Data for this exercise:
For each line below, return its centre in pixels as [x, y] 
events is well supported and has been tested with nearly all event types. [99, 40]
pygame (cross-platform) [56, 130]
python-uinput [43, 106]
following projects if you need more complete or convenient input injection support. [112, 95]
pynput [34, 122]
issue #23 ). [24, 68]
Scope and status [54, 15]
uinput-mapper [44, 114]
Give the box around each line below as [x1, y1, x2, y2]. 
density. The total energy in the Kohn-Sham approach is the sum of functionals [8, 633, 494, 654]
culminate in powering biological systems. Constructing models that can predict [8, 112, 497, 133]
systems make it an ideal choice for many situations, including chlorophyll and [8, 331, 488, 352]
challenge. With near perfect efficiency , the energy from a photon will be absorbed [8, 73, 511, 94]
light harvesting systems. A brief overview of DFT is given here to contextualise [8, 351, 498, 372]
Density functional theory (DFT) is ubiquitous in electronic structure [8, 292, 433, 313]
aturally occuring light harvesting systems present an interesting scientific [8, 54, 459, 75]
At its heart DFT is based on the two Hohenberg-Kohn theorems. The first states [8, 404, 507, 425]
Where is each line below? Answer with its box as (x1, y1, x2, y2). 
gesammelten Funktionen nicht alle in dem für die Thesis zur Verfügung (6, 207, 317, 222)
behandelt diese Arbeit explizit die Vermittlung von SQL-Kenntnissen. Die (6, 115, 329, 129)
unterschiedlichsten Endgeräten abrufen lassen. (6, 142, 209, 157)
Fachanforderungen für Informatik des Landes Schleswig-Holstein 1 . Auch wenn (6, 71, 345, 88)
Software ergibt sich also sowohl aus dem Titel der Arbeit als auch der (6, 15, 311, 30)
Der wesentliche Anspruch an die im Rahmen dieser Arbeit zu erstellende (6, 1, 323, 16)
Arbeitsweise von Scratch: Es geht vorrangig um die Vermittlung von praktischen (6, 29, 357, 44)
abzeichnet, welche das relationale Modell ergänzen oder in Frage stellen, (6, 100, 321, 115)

---

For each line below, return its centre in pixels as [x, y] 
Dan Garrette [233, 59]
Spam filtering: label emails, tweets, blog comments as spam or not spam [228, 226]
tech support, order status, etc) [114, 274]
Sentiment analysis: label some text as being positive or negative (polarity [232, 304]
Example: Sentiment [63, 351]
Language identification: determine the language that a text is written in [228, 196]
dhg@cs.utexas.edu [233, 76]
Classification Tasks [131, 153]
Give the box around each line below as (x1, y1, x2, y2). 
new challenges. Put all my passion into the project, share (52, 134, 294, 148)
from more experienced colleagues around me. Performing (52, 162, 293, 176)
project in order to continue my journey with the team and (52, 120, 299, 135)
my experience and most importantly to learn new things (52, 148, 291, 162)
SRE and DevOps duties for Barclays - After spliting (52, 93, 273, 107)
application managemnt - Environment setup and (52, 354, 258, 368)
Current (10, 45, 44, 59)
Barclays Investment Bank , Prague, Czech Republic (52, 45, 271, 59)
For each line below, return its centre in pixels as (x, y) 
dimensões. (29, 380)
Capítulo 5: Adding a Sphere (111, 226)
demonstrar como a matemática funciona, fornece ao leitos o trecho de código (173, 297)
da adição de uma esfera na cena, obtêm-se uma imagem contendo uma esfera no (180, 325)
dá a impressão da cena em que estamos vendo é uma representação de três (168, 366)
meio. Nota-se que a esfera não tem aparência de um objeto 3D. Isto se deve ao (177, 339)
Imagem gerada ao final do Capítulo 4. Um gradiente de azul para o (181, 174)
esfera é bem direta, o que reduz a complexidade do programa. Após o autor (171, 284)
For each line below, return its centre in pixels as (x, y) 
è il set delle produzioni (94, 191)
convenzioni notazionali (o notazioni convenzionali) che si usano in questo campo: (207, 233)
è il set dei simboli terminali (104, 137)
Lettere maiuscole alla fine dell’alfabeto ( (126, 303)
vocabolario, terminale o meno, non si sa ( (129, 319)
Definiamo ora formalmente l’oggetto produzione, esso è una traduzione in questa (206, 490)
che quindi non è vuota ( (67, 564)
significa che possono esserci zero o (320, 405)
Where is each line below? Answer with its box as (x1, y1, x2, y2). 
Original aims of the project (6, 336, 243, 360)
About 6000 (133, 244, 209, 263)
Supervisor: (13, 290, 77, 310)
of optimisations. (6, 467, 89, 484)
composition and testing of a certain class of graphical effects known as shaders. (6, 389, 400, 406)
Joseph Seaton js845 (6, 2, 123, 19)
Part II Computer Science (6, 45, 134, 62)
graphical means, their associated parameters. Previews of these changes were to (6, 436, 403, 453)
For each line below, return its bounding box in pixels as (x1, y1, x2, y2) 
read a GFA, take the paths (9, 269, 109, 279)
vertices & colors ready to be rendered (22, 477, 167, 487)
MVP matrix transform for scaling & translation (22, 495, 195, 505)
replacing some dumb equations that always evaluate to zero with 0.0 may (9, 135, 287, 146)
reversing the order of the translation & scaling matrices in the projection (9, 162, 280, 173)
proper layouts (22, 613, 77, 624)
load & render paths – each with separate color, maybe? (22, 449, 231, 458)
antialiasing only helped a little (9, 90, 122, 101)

What is being asked:
Examine the listing and count its lines containing the word "status". State the count alone.

Expected output:
2